Energean, the oil and gas producer focused on the Mediterranean, is pleased to announce that it has entered into a conditional sale and purchase agreement to acquire Edison Exploration & Production S.p.A. (“Edison E&P”) from Edison S.p.A. (“Edison”) (the “Acquisition”) for US$750 million, to be adjusted for working capital, with additional contingent consideration of US$100 million payable following first gas from the Cassiopea development (expected 2022), offshore Italy.
Edison E&P’s portfolio of assets includes producing assets in Egypt, Italy, Algeria, the UK North Sea and Croatia, development assets in Egypt, Italy and Norway and balanced-risk exploration opportunities across the portfolio. The Edison E&P portfolio adds working interest 2P reserves of 292 mmboe and 2018 net working interest production of 69 kboe/d.
The Acquisition of Edison E&P on attractive metrics is in line with Energean’s stated strategy of creating the leading independent, gas-focused E&P company in the Mediterranean.
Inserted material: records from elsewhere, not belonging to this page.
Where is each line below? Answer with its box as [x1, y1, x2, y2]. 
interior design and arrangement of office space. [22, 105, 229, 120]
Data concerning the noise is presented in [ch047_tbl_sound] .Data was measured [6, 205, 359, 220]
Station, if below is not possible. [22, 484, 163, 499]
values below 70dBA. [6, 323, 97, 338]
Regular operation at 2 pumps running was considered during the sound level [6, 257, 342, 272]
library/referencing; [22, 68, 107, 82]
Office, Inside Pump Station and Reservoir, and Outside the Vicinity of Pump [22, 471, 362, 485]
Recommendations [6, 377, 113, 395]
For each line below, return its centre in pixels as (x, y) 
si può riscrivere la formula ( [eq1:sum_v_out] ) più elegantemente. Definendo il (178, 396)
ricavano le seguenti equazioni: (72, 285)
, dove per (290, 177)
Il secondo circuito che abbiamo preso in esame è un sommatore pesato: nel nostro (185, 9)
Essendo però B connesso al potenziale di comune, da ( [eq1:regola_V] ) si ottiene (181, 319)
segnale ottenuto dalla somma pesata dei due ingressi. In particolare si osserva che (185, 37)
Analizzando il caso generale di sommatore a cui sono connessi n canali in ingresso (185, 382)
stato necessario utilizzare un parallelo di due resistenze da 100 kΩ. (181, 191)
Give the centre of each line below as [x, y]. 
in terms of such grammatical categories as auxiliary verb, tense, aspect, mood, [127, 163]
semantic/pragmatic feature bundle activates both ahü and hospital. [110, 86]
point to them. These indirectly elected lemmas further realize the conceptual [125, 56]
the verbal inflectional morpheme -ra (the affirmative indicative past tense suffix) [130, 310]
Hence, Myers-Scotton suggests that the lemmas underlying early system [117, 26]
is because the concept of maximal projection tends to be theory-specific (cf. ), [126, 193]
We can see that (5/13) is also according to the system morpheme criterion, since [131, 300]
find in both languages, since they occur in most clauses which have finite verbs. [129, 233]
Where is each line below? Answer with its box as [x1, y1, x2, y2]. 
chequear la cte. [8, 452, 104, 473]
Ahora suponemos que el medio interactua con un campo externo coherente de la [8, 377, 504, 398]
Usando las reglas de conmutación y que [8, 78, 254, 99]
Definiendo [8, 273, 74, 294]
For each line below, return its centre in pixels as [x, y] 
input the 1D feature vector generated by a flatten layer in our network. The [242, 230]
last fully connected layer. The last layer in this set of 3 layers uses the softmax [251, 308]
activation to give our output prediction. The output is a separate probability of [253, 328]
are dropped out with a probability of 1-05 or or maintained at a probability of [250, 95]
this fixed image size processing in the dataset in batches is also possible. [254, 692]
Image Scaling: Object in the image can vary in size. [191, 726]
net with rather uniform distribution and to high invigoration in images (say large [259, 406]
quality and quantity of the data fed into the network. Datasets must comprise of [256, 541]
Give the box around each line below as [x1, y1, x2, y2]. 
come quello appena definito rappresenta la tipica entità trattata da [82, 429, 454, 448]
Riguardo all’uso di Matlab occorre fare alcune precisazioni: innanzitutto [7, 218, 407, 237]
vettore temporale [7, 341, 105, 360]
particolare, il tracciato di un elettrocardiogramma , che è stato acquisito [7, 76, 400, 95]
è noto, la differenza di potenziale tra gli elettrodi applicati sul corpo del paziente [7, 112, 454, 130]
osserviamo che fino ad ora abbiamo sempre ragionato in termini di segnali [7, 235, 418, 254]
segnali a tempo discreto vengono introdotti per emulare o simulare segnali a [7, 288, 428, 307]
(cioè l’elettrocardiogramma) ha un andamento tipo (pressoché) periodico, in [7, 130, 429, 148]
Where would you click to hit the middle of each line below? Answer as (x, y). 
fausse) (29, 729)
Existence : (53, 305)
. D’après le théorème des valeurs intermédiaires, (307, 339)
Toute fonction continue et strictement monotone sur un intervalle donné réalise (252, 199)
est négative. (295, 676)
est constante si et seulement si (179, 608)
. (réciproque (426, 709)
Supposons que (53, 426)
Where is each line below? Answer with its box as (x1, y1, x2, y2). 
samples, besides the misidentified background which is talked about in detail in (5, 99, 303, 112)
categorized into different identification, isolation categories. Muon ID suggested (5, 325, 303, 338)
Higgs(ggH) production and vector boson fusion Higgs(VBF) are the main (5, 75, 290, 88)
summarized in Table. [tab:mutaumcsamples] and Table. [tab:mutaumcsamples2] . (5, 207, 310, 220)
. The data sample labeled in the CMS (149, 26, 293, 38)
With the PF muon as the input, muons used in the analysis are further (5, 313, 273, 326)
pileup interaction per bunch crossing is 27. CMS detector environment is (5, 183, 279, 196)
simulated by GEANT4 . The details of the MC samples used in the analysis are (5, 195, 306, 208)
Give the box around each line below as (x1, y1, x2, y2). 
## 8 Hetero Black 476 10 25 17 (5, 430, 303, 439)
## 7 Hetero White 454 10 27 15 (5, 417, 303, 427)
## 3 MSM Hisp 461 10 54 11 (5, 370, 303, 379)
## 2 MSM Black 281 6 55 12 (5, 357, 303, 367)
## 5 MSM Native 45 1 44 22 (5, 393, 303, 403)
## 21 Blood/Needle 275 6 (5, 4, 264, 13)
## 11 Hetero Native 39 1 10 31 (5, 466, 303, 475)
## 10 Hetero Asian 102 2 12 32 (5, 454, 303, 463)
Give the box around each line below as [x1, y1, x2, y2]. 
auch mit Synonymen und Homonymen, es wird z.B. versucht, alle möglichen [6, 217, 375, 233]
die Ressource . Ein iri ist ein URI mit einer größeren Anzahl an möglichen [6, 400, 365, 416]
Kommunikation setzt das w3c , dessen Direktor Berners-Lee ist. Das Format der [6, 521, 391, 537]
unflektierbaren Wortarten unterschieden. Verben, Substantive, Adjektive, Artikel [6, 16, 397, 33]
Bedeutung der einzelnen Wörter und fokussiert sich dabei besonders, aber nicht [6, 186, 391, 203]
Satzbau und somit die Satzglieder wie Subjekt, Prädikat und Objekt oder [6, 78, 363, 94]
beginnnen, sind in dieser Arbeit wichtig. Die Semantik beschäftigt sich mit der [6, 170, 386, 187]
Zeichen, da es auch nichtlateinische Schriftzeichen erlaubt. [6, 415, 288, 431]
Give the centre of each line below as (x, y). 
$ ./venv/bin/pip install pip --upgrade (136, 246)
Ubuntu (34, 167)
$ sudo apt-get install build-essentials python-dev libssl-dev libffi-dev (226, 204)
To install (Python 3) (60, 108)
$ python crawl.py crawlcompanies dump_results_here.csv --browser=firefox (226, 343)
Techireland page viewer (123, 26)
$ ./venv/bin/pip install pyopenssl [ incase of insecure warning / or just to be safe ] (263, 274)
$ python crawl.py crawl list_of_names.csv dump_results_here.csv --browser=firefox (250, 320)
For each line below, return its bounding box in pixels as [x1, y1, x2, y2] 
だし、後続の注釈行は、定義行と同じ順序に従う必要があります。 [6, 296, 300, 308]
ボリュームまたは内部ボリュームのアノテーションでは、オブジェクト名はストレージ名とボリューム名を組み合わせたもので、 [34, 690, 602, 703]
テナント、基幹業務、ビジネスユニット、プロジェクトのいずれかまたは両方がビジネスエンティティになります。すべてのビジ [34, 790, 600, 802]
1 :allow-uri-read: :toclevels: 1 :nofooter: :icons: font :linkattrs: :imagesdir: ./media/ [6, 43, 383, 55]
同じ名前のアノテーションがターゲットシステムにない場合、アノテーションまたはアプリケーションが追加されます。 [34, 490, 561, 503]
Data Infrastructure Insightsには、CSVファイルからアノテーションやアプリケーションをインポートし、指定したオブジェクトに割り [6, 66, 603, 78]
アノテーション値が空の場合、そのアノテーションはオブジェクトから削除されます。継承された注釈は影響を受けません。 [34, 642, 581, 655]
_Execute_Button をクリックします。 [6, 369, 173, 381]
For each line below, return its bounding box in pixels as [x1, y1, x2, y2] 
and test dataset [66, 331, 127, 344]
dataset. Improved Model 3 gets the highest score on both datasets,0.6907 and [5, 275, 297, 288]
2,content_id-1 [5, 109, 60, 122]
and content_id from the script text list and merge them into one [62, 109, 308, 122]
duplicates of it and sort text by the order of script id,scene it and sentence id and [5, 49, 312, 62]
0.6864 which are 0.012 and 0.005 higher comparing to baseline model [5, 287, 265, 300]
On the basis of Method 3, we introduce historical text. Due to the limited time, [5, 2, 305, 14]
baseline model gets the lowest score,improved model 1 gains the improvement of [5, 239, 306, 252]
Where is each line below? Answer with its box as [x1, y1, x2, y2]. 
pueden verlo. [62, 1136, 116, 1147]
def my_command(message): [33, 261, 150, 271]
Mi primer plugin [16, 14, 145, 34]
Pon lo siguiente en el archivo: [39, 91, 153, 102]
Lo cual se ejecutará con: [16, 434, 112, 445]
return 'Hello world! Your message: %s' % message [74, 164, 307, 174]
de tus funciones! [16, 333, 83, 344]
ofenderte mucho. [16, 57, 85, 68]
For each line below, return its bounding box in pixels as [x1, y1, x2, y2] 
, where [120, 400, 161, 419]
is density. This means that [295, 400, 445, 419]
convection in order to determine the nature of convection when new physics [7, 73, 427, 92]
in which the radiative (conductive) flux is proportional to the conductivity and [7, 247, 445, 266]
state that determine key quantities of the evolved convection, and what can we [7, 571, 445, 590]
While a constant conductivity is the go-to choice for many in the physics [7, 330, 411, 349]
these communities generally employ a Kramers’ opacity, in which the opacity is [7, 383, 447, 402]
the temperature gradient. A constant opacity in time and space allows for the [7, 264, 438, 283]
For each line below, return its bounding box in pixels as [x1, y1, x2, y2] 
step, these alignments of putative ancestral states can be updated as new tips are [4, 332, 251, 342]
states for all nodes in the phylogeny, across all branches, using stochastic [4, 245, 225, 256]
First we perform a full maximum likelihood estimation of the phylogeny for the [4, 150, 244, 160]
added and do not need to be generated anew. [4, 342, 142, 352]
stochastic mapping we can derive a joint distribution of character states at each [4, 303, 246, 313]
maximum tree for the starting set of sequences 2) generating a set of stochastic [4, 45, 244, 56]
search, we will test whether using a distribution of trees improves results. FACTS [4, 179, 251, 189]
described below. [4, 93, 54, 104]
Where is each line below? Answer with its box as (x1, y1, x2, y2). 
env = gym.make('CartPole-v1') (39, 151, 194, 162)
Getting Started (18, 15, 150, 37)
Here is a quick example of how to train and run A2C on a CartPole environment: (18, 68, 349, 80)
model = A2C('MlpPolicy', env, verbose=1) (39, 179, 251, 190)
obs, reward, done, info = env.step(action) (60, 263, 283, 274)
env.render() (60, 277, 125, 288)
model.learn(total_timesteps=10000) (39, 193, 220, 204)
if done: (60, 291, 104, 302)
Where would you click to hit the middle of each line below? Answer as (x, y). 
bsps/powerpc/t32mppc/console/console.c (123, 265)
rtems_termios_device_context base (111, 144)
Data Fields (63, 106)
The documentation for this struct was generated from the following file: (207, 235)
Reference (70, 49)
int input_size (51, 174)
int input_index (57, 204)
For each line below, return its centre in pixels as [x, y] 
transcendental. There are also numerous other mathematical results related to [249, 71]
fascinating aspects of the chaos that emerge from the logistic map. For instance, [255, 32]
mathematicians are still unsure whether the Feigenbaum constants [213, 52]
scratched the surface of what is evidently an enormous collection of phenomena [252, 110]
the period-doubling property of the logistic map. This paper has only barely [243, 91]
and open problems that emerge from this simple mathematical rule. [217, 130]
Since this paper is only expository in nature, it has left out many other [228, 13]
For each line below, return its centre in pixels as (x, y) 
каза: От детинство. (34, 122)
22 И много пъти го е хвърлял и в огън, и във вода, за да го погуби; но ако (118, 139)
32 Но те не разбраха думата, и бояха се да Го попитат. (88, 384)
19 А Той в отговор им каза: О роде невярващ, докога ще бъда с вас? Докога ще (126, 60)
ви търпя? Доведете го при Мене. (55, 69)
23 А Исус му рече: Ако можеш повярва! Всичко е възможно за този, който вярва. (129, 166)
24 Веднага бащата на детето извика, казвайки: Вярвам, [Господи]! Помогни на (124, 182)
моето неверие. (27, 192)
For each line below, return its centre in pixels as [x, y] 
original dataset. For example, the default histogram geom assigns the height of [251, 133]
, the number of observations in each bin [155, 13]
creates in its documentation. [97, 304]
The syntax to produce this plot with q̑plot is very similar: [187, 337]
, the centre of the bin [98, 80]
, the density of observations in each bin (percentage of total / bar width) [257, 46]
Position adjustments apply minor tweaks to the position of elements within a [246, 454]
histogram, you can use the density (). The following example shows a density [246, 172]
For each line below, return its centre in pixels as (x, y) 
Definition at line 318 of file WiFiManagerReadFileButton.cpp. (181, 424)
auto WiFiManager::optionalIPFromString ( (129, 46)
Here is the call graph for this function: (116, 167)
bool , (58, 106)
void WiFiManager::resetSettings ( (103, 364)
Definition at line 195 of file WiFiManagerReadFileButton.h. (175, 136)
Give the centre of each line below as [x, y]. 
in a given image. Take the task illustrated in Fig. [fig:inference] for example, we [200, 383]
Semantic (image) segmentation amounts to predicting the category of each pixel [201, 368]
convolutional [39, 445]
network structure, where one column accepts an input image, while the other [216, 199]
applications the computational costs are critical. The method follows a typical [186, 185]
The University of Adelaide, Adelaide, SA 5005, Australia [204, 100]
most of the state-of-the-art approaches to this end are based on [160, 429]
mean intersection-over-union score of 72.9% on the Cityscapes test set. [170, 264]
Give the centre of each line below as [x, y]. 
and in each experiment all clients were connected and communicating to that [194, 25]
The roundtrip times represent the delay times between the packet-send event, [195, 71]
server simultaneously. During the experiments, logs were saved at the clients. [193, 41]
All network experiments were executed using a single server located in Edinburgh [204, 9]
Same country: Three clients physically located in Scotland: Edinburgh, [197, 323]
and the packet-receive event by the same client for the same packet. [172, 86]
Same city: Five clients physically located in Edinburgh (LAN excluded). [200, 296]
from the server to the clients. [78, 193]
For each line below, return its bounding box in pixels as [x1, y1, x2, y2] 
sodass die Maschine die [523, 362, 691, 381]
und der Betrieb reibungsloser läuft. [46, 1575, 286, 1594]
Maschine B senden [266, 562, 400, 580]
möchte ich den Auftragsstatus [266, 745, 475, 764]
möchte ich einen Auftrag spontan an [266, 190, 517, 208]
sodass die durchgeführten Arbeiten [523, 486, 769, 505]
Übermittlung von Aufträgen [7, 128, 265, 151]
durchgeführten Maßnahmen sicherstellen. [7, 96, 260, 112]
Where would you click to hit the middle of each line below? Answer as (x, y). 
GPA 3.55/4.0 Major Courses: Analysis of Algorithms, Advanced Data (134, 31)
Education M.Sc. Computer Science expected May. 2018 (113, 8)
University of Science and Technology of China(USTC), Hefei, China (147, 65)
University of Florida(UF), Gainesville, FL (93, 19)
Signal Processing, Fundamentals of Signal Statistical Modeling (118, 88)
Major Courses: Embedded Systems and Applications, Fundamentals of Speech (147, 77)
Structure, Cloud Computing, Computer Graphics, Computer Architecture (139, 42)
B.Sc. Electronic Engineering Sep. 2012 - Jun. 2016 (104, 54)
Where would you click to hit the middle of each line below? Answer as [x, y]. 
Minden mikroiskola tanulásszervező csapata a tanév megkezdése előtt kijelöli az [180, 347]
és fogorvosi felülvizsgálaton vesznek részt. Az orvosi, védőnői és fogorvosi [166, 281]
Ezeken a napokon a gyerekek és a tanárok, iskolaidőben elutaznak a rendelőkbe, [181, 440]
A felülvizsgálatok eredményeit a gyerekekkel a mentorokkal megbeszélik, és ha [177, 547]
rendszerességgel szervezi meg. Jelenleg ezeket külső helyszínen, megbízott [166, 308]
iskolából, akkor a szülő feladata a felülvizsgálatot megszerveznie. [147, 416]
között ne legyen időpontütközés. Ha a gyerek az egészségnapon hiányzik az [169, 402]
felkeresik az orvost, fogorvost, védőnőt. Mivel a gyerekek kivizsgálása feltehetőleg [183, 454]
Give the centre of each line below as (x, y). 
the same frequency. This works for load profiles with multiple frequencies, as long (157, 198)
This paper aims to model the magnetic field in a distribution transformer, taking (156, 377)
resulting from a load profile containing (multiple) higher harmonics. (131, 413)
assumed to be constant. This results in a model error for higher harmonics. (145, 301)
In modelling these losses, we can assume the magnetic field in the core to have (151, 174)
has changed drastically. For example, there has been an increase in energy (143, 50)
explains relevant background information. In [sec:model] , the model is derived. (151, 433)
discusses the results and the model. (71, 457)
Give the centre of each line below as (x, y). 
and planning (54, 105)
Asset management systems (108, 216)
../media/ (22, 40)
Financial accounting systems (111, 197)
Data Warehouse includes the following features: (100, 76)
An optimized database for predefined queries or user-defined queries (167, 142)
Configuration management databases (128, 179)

It will significantly increase Energean’s scale and diversification by adding a complementary portfolio of accretive development, appraisal and exploration opportunities, whilst immediately contributing EBITDAX and cashflow to support the Enlarged Group’s strategic growth and medium term ambition to start paying a dividend.
Mathios Rigas, Chief Executive of Energean, commented:
“The acquisition of Edison E&P establishes Energean as the leading independent, gas focused E&P company in the Mediterranean with a mainly operated, low cost, gas weighted portfolio, with the capability, focus and team to prosper in our rapidly changing industry. It will diversify Energean into a multi-country, multi-asset, full-cycle E&P company with scale, material cash flows, significant growth and portfolio optionality. Edison E&P brings with it an exceptional team and I look forward to working with them as we build on the multiple opportunities ahead of us.”
“Together, our priority is to maximise the economic value of the combined portfolio, whilst retaining as a key priority delivery of Karish and Tanin First Gas into Israel in Q1 2021. Since 2007, Energean has delivered significant growth and value for our investors and this acquisition is the next important step on this growth and value journey.”
The Acquisition is subject to relevant anti-trust and regulatory approvals. Since the Acquisition constitutes a reverse takeover for the purposes of the Listing Rules, Energean will need to seek shareholder approval and re-admission of its ordinary shares to the Official List upon completion of the Acquisition, which is targeted by Q4 2019.